Неужто маиор собирается везти в Санкт-Петербург не только нажитое, но и своих переменных жен? — дивился Иван, наблюдая за метаниями неукротимого маиора. Неужто не оставит язычниц на острове? Неужто не побоится отлучения от церкви? Да и по-христиански ли это — отрывать язычниц от их родимцев, остающихся на острове? Простит ли такое маиору его любящая вдова? А если простит, то как будут смотреть на иностранных дикующих,
Не знал, как на такое ответить. Зато, наверное, маиор знал.
И меньшая Афака, и большая Заагшем, и Казукч, Плачущая, всхлипывали, как чайки на непогоду, но беспрекословно выполняли каждый приказ неукротимого маиора. Утром приготовили пищу, почистили одежду. Занимаясь чисткой, горестно пели заунывными птичьими голосами, и слышалась в их песне неведомая тоска. Боялись, наверное, что после нелегкой, но счастливой жизни с маиором, владеющим искусством пускать молоньи и управлять миром, придется вернуться к неряшливым родимцам, делить с ними нечистую скаредную пищу, жить в тесных балаганах, рожать мохнатых младенцев, никогда при этом не забывая строгого, но справедливого неукротимого русского маиора, известного на островах под именем сердитого духа Уни-Камуя…
Судьба с детства испытывала маиора Саплина.
Например, родился он дитем совсем небольшим, зато сразу с зубами. Маленькие, но крепкие зубы будущего маиора хорошо запомнила его кормилица.
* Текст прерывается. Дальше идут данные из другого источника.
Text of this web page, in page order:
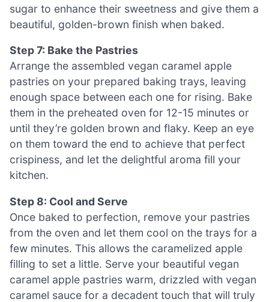
sugar to enhance their sweetness and give them a
beautiful, golden-brown finish when baked.
Step 7: Bake the Pastries
Arrange the assembled vegan caramel apple
pastries on your prepared baking trays, leaving
enough space between each one for rising. Bake
them in the preheated oven for 12-15 minutes or
until they’re golden brown and flaky. Keep an eye
on them toward the end to achieve that perfect
crispiness, and let the delightful aroma fill your
kitchen.
Step 8: Cool and Serve
Once baked to perfection, remove your pastries
from the oven and let them cool on the trays for a
few minutes. This allows the caramelized apple
filling to set a little. Serve your beautiful vegan
caramel apple pastries warm, drizzled with vegan
caramel sauce for a decadent touch that will truly
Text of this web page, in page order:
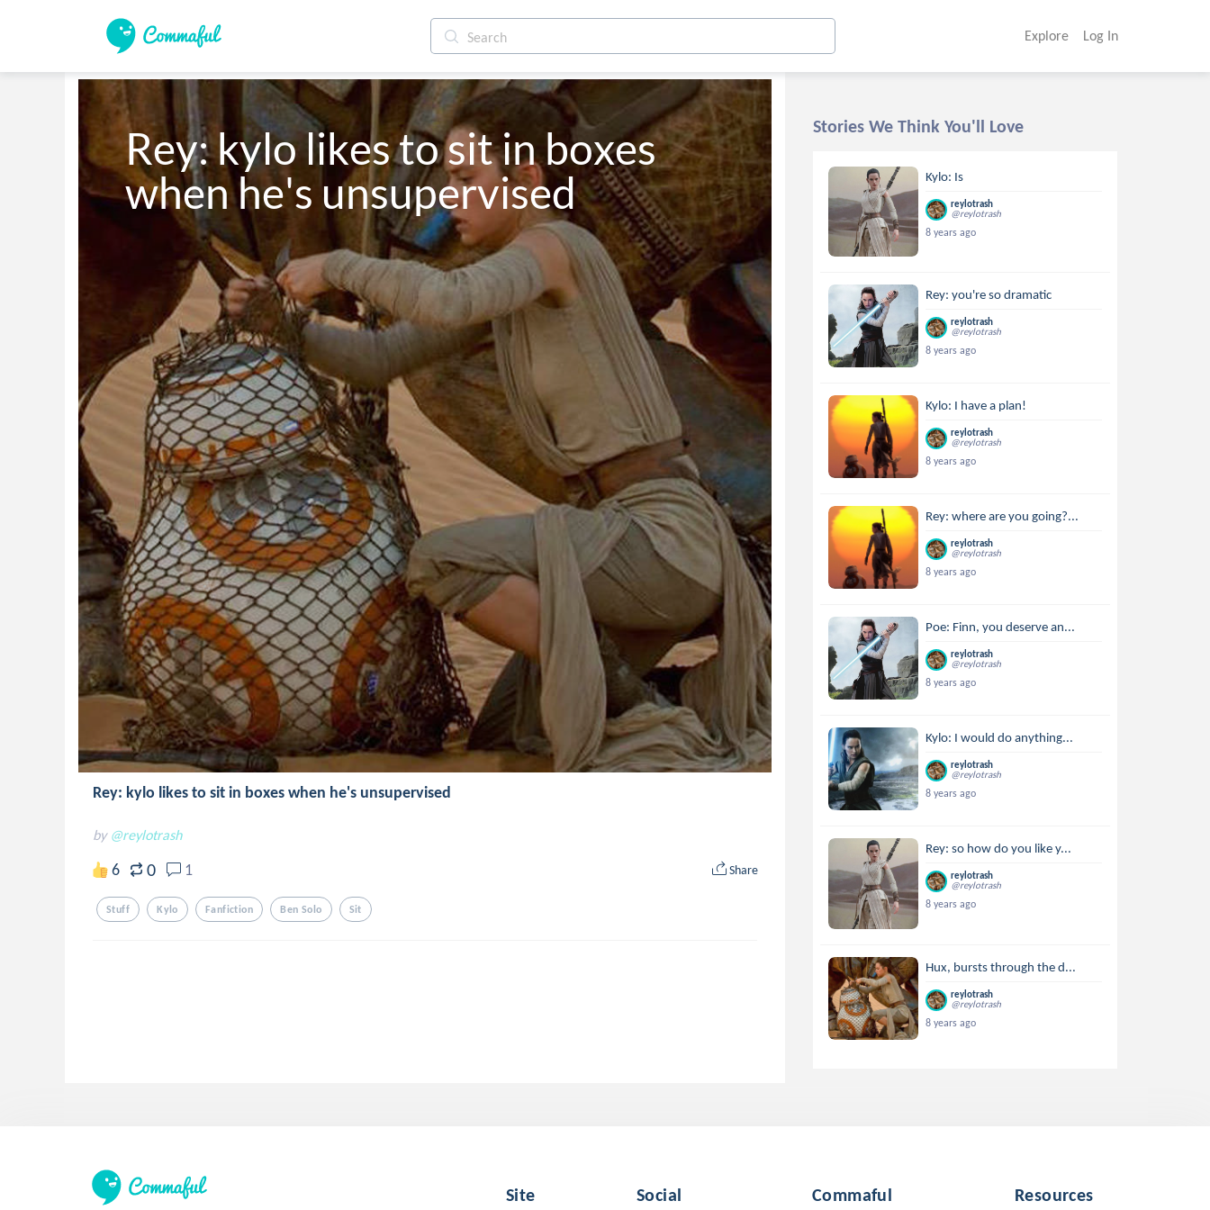
Explore Log In
Rey: kylo likes to sit in boxes
when he's unsupervised
Rey: kylo likes to sit in boxes when he's unsupervised
by @reylotrash
6 0 1 Share
Stuff Kylo Fanfiction Ben Solo Sit
Stories We Think You'll Love
Kylo: Is
reylotrash
@reylotrash
8 years ago
Rey: you're so dramatic
reylotrash
@reylotrash
8 years ago
Kylo: I have a plan!
reylotrash
@reylotrash
8 years ago
Rey: where are you going?...
reylotrash
@reylotrash
8 years ago
Poe: Finn, you deserve an...
reylotrash
@reylotrash
8 years ago
Kylo: I would do anything...
reylotrash
@reylotrash
8 years ago
Rey: so how do you like y...
reylotrash
@reylotrash
8 years ago
Hux, bursts through the d...
reylotrash
@reylotrash
8 years ago
Site Social Commaful Resources

А чуть поумнев, набрав силу, заметно подрастая, будущий маиор начал много мечтать о победе государя над шведом, справедливо полагая шведа главным для государства злом. Так попал в резервный батальон Первого Батуринского полка. Через несколько лет неукротимый маленький человек, не раз огорчавший шведов, был уже капитаном. Ни в какой другой стране, кроме как в России, не смог бы стать капитаном так быстро. Но затем случилась с капитаном Саплиным незадача.
Военная незадача, коротко объяснил маиор.
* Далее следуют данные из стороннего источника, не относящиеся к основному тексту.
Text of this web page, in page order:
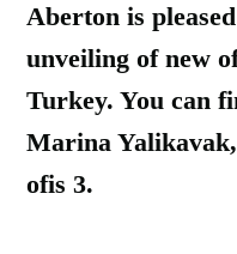
Aberton is
unveiling of new
Turkey. You can
Marina
ofis 3.
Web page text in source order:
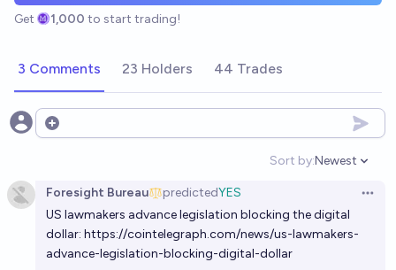
Get 1,000 to start trading!
3 Comments 23 Holders 44 Trades
Open options
Sort by:
Open
Newest
Foresight Bureau predictedYES
US lawmakers advance legislation blocking the digital
dollar: https://cointelegraph.com/news/us-lawmakers-
advance-legislation-blocking-digital-dollar
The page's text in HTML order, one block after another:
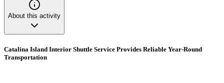
About this activity
Catalina Island Interior Shuttle Service Provides Reliable Year-Round
Transportation
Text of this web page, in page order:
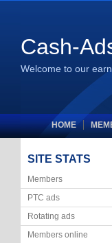
Cash-
Welcome to our
HOME
SITE STATS
Members
PTC ads
Rotating ads
Members online
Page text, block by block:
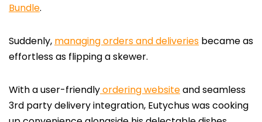
Bundle.
Suddenly, managing orders and deliveries became as
effortless as flipping a skewer.
With a user-friendlyordering websiteand seamless
3rd party delivery integration, Eutychus was cooking
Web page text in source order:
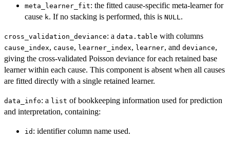
meta_learner_fit: the fitted cause-specific meta-learner for
cause k. If no stacking is performed, this is NULL .
cross_validation_deviance: a data.table with columns
cause_index, cause, learner_index, learner, and deviance,
giving the cross-validated Poisson deviance for each retained base
learner within each cause. This component is absent when all causes
are fitted directly with a single retained learner.
data_info: a list of bookkeeping information used for prediction
and interpretation, containing:
id : identifier column name used.
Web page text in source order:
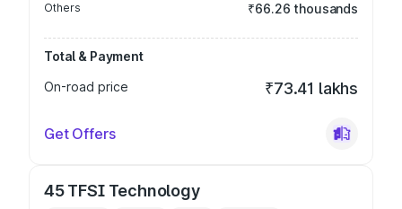
Others ₹66.26 thousands
Total & Payment
On-road price
₹73.41 lakhs
Get Offers
45 TFSI Technology
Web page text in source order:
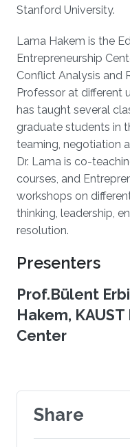
Stanford University.
Lama Hakem is the
Entrepreneurship
Conflict Analysis and
Professor at different
has taught several
graduate students in
teaming, negotiation
Dr. Lama is co-
courses, and
workshops on
thinking, leadership,
resolution.
Presenters
Prof.Bülent
Hakem,
Center
Share

В шестнадцатом году при высадке десанта в шведскую провинцию Сконе молодой русский капитан был ранен в голову и попал в плен. Сердитые шведы загнали его вместе с другими пленными на тяжелые каменные работы. Но даже в плену в маленьком вражеском городке Равенбурге пленный русский капитан Саплин не впал в десперацию и не растерял твердых принсипов. Крепостная стена, укрепляемая под руководством пленного капитана, выглядела грозно и неприступно, однако имела некоторые незаметные изъяны — в ключевых связках стен, как бы по некоторому недосмотру, но на самом деле, по тайному тщанию русского капитана, употреблялось лежалое дерево. Такая стена может стоять годами, как истинная твердыня, но пальни в нее из пушки, она рухнет, будто слепленная из песка. Маиор немало был убежден, что некоторые победы в свейской войне дались государю Петру Алексеевичу благодаря и его, капитана Саплина, неустанной работе по возведению шведских твердынь.
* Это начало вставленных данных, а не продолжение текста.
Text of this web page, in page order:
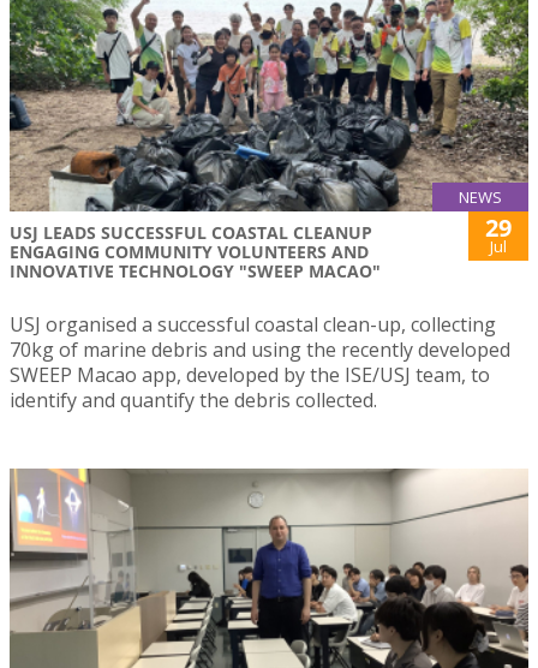
NEWS
USJ LEADS SUCCESSFUL COASTAL CLEANUP
ENGAGING COMMUNITY VOLUNTEERS AND
INNOVATIVE TECHNOLOGY "SWEEP MACAO"
29
Jul
USJ organised a successful coastal clean-up, collecting
70kg of marine debris and using the recently developed
SWEEP Macao app, developed by the ISE/USJ team, to
identify and quantify the debris collected.
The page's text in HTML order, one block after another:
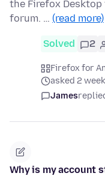
the Firefox
forum. … (read more)
Solved 2
Firefox for
asked 2
James
Why is my account
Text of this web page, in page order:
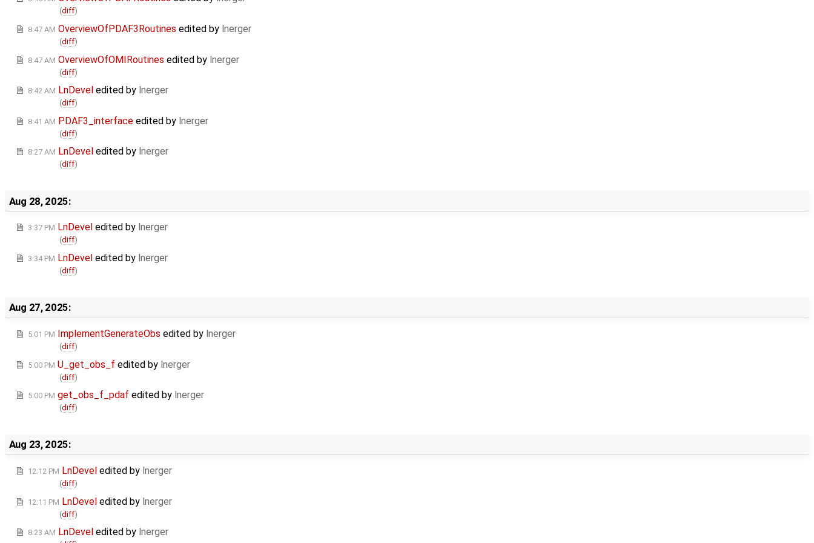
(diff)
8:47 AM OverviewOfPDAF3Routines edited by lnerger
(diff)
8:47 AM OverviewOfOMIRoutines edited by lnerger
(diff)
8:42 AM LnDevel edited by lnerger
(diff)
8:41 AM PDAF3_interface edited by lnerger
(diff)
8:27 AM LnDevel edited by lnerger
(diff)
Aug 28, 2025:
3:37 PM LnDevel edited by lnerger
(diff)
3:34 PM LnDevel edited by lnerger
(diff)
Aug 27, 2025:
5:01 PM ImplementGenerateObs edited by lnerger
(diff)
5:00 PM U_get_obs_f edited by lnerger
(diff)
5:00 PM get_obs_f_pdaf edited by lnerger
(diff)
Aug 23, 2025:
12:12 PM LnDevel edited by lnerger
(diff)
12:11 PM LnDevel edited by lnerger
(diff)
8:23 AM LnDevel edited by lnerger

Сбежав из плена на захваченном им вражеском корабле, капитан Саплин вручил корабль русскому флоту и заслуженно получил чин маиора. Отмеченный государем, неукротимым козлом скакал на шумных и дымных ассамблеях, пил водку на куртагах, дымил голландской глиняной трубкой, пугал дам и собственную робкую супругу простыми армейскими историями. Зато, когда настало время отправить в Сибирь верного человека, царь Петр вспомнил именно о нем — о маленьком, но неукротимом маиоре. В присутствии думного дьяка Матвеева так и сказал: «Вот не вышел ты, маиор, ростом, ничего обидного в этом нет, зато вышел ты духом, а это дается не каждому». И приказал: «Пойдешь в Сибирь!»